Pratt himself is not to blame; his dark blond, sharp-nosed, blue-eyed type deserves its appeal but dramatic scenes opposite military contractor Vincent D'Onofrio exposes definite weaknesses. Pratt has muscle but the burly D'Onofrio has acting strength. Something's unconvincing, half-parodistic, in Pratt's bearing (he's like a gainfully employed Matthew Rush but less stolid than Chris Hemsworth's similarly imposing Thor). It's easy to imagine Pratt providing one-note effectiveness in a Josef Von Sternberg silent erotic masterpiece, playing stevedore roles like George O'Brien in The Docks of New York or in Murnau's Sunrise where a big man's physical heft was erotically magnetizing and then drew one into his spiritual being.

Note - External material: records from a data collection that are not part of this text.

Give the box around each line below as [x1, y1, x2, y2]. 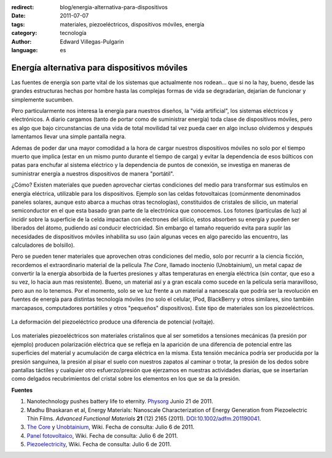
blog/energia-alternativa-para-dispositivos [60, 4, 168, 10]
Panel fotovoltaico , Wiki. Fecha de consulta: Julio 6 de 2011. [26, 432, 178, 439]
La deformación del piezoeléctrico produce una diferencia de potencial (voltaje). [11, 318, 215, 325]
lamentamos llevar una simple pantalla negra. [11, 133, 126, 141]
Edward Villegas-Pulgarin [60, 37, 124, 45]
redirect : [11, 4, 34, 10]
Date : [11, 12, 26, 20]
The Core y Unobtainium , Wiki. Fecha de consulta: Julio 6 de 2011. [26, 424, 195, 431]
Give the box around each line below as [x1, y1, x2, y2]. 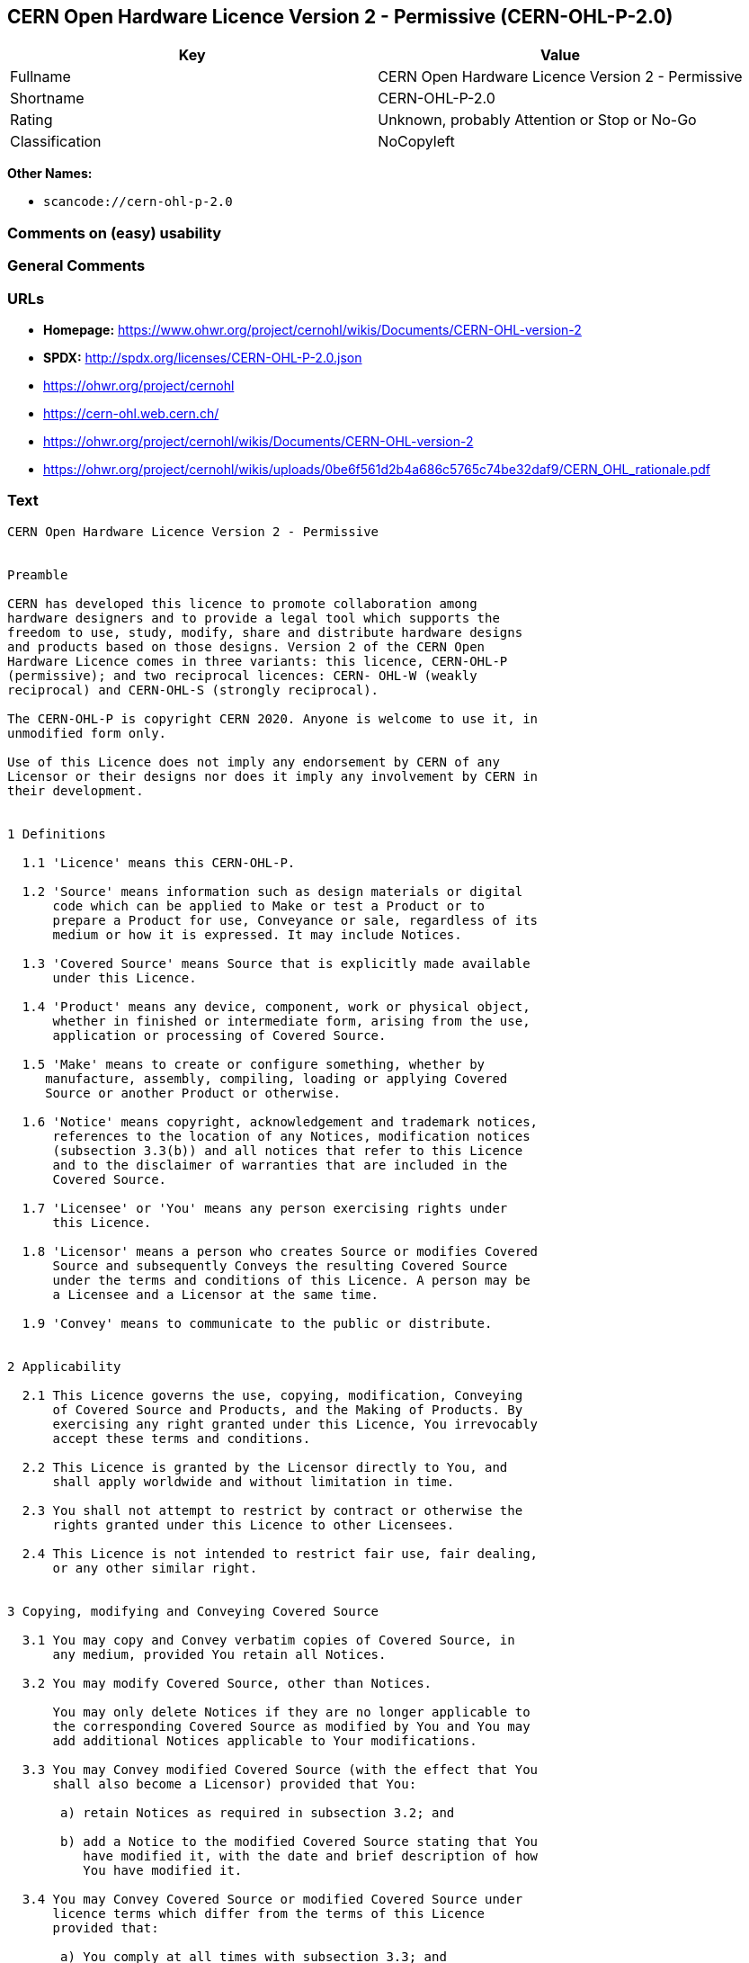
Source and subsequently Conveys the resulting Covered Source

The Jurassic World script doesn't allow Pratt the personal charm -- the wink -- that Harrison Ford brought off as Indy, hero of many adolescent boys' dreams. Pratt's eyes are gentle, yet his stout-thewed crouch and voluptuous trapazoids overwhelm this formulaic movie -- and Bryce Dallas Howard's shrill, vapid Park supervisor. She's unappealing as Owen's love interest. Maybe a lesbian critic could try justifying her cold acting but who can say what hetero guys who see Jurassic World put into their spank banks? I bet it's Owen.